Reproduce exactly, and only, the lines below from the one containing "established TV and" through the one containing "of brands, channels".

→ Provided material

+ + +

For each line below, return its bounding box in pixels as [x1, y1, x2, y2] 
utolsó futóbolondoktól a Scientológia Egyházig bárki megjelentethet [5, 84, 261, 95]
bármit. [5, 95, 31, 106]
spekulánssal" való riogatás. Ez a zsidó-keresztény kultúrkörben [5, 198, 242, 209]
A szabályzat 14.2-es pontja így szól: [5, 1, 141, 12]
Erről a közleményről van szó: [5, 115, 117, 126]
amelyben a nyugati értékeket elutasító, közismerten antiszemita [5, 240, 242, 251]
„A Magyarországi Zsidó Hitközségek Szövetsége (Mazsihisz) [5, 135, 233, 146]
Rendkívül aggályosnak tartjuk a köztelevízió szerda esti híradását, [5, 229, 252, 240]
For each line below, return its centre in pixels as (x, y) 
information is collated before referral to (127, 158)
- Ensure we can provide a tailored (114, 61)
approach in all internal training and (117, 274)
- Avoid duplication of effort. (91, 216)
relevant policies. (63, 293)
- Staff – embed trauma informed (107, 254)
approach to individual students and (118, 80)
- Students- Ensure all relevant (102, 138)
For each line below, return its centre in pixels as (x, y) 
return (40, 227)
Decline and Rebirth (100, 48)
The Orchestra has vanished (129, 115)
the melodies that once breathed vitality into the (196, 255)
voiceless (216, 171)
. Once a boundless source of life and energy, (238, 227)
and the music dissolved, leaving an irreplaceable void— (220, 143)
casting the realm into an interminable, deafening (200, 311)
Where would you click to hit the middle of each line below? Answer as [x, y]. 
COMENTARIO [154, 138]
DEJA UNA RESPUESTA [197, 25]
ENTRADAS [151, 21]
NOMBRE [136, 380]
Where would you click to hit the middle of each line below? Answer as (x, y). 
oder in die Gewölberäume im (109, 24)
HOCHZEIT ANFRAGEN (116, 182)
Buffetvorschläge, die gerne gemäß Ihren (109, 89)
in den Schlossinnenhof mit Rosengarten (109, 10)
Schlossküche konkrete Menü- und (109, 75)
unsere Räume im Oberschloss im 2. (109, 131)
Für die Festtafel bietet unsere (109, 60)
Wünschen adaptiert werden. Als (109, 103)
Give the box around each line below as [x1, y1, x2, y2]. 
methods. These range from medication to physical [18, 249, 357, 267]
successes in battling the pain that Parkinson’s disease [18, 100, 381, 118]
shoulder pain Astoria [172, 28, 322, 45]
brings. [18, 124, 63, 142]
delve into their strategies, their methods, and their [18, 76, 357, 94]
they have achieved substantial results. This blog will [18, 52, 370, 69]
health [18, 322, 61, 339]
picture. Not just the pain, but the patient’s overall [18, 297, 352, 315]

+ + +

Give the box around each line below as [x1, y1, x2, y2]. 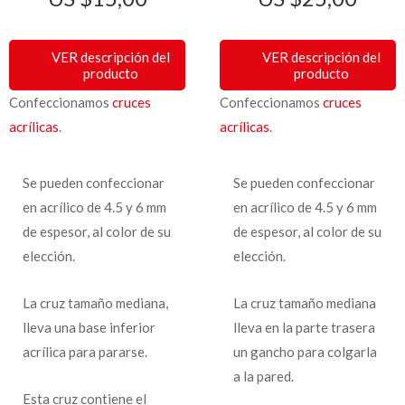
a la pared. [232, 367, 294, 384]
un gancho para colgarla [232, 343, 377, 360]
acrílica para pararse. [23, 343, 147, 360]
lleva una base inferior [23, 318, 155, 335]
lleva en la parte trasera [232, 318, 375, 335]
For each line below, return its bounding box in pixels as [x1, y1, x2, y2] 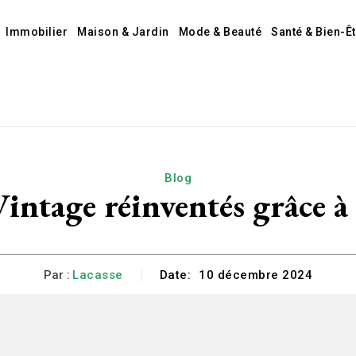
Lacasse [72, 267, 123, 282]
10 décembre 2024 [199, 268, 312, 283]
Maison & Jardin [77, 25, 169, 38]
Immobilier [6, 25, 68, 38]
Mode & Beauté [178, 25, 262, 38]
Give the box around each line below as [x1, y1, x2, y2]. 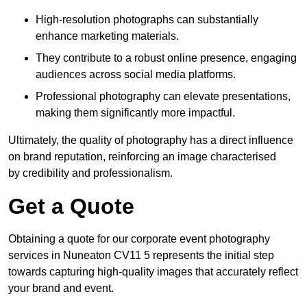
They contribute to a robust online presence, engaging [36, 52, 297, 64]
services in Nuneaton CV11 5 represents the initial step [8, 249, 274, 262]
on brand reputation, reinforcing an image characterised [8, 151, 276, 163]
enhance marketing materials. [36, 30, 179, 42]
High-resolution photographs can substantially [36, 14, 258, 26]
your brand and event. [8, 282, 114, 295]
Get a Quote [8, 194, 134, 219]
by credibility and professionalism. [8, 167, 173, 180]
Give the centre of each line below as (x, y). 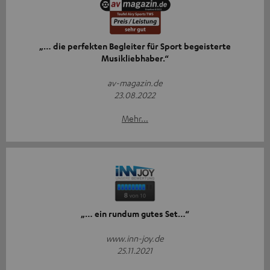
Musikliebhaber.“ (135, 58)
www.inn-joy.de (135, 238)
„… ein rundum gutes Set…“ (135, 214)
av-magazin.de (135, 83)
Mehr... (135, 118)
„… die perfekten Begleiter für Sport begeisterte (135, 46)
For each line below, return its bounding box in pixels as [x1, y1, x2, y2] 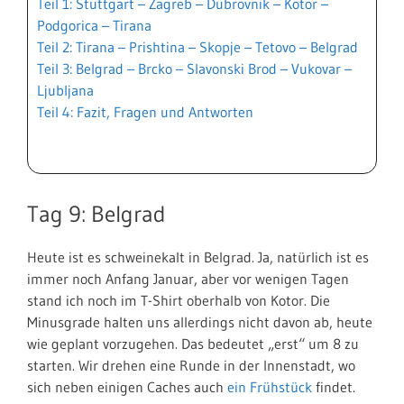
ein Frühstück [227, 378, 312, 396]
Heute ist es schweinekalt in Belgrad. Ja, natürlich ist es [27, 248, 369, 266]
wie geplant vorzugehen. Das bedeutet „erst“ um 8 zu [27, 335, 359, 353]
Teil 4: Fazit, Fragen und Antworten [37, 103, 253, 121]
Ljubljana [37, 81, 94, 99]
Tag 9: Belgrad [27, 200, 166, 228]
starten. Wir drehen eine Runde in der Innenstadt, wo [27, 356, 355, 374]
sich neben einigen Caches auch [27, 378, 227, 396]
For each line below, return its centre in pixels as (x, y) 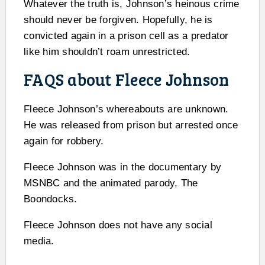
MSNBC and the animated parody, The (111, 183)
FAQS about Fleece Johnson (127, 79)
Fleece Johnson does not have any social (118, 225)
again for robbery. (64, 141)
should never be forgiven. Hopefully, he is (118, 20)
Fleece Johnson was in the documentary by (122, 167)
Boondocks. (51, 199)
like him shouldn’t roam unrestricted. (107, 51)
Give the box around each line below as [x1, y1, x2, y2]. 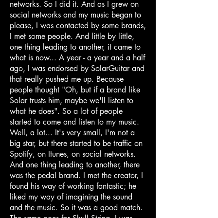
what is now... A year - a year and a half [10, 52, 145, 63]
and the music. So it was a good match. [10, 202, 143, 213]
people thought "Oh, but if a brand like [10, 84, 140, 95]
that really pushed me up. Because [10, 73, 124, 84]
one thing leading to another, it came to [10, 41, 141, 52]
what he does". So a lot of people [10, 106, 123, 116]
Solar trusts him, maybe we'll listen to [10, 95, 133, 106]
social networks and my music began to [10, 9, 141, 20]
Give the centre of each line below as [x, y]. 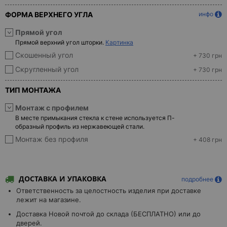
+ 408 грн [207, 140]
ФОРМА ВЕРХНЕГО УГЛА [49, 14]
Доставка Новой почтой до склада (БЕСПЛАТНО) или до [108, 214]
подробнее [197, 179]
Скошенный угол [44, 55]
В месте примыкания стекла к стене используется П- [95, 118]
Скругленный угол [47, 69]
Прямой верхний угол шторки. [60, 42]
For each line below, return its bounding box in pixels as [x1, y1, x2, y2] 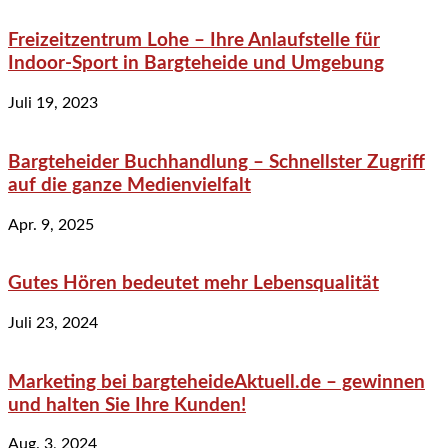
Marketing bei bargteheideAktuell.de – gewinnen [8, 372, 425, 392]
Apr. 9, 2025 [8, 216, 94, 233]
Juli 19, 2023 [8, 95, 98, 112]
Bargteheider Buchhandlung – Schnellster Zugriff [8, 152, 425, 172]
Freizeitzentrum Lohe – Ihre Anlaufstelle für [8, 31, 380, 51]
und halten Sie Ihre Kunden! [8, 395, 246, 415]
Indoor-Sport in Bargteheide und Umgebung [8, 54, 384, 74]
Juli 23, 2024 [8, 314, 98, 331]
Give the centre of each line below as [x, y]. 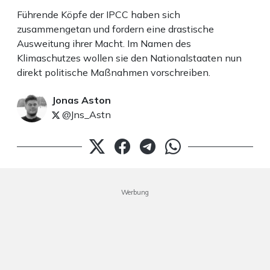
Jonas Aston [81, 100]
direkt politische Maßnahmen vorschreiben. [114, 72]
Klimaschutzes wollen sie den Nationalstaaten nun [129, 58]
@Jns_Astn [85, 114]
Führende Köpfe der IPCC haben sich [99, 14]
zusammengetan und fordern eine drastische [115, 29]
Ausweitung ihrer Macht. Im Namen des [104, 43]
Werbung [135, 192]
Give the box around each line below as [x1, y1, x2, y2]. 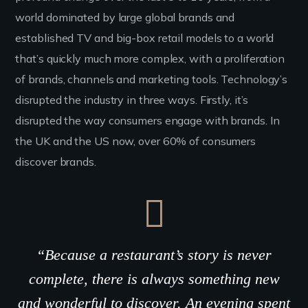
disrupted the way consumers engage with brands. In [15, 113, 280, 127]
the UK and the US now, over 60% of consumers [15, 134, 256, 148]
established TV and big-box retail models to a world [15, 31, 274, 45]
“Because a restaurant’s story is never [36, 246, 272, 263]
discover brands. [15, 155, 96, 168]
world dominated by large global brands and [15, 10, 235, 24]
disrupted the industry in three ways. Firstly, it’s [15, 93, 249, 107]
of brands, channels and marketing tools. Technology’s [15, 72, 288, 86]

+ + +

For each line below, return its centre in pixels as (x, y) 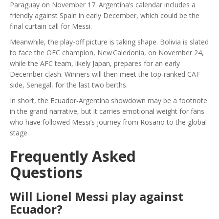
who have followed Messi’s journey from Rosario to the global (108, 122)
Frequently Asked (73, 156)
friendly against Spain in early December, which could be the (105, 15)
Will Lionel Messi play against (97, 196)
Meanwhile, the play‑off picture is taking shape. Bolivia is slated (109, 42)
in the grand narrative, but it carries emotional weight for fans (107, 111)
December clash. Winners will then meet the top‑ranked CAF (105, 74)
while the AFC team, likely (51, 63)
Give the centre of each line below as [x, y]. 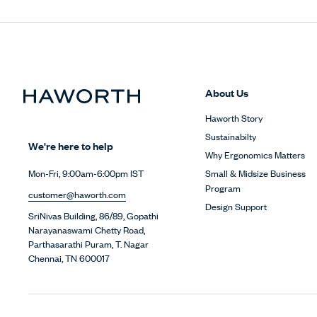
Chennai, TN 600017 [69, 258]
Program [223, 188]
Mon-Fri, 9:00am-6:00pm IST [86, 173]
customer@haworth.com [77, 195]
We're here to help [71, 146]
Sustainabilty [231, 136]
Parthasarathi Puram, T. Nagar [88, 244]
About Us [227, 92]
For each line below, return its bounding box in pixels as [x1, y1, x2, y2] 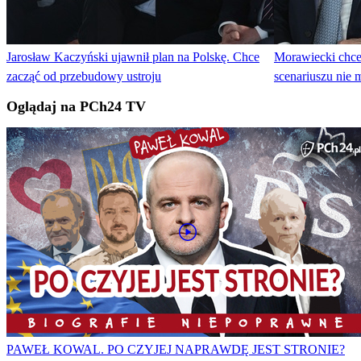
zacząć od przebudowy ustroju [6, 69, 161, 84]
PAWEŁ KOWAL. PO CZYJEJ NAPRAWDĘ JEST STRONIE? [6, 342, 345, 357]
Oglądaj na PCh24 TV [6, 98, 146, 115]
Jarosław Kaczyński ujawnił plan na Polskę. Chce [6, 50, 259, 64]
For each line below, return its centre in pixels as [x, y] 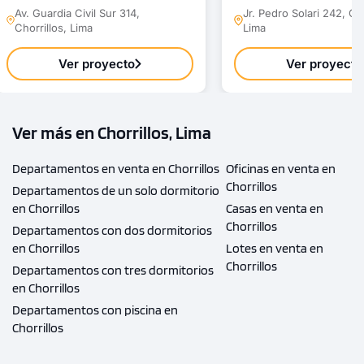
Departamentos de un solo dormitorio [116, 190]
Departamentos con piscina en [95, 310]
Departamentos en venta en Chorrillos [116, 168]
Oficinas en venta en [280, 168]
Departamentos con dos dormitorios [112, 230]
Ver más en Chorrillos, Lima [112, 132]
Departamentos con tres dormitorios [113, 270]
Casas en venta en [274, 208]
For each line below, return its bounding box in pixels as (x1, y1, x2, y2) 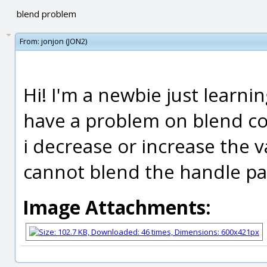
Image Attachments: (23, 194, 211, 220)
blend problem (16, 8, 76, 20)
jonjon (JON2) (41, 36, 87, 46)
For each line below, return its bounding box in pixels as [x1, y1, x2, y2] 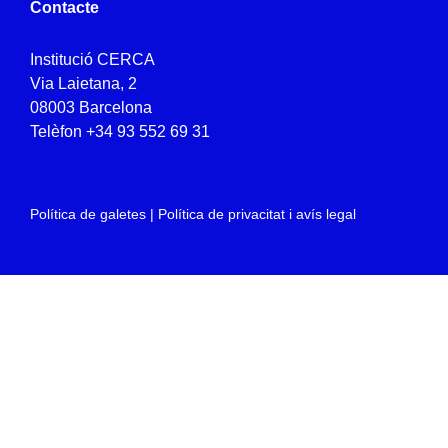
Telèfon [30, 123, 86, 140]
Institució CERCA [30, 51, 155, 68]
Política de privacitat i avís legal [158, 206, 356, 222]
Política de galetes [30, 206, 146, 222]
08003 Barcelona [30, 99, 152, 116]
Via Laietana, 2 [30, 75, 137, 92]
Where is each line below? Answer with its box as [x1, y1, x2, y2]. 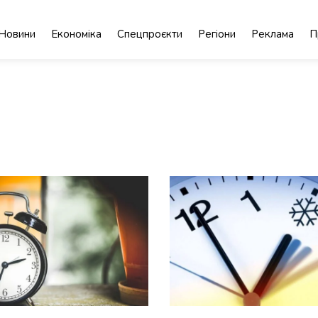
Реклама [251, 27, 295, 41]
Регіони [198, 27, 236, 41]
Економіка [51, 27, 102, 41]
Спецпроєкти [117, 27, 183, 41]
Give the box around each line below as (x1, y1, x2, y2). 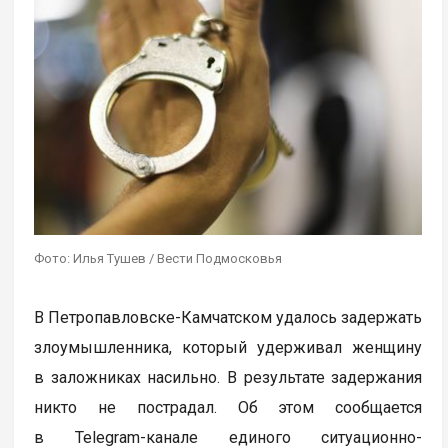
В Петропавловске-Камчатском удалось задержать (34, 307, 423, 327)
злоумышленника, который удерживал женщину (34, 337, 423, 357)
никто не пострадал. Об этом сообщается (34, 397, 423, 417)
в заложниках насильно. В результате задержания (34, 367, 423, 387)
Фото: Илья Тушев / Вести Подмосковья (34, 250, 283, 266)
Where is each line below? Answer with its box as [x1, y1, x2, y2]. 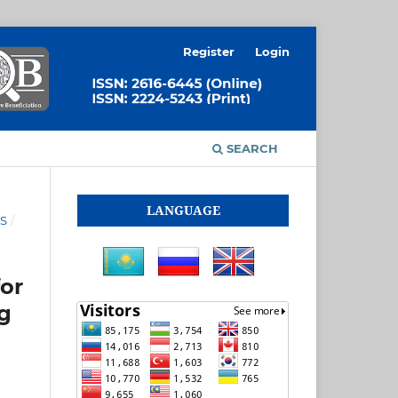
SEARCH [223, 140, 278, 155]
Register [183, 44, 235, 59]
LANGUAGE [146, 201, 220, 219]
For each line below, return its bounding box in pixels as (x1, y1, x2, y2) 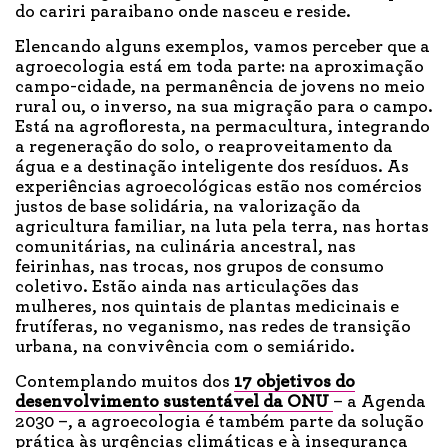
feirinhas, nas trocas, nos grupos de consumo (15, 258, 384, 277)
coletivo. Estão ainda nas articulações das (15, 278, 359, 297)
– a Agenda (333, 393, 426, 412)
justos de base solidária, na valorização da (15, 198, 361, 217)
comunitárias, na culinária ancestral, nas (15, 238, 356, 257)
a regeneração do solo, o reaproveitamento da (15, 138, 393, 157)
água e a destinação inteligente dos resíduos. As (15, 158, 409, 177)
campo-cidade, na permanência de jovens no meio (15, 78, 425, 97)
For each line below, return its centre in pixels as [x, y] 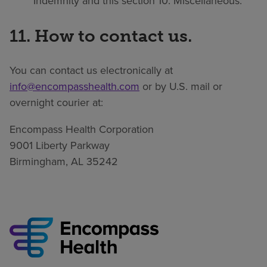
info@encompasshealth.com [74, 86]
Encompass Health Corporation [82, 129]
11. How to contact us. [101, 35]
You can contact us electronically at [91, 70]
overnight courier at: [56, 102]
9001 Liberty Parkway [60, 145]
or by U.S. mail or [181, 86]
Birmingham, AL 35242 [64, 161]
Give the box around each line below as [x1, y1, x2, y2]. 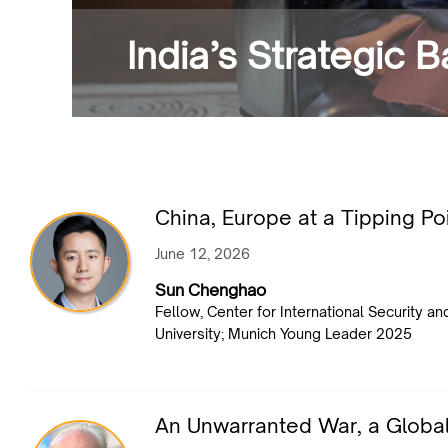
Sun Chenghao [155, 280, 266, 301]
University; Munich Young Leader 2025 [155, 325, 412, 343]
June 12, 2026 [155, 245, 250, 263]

+ + +

→ Exercise solution
established TV and big-box retail models to a world [15, 31, 274, 45]
“Because a restaurant’s story is never [36, 246, 272, 263]
discover brands. [15, 155, 96, 168]
world dominated by large global brands and [15, 10, 235, 24]
disrupted the industry in three ways. Firstly, it’s [15, 93, 249, 107]
of brands, channels and marketing tools. Technology’s [15, 72, 288, 86]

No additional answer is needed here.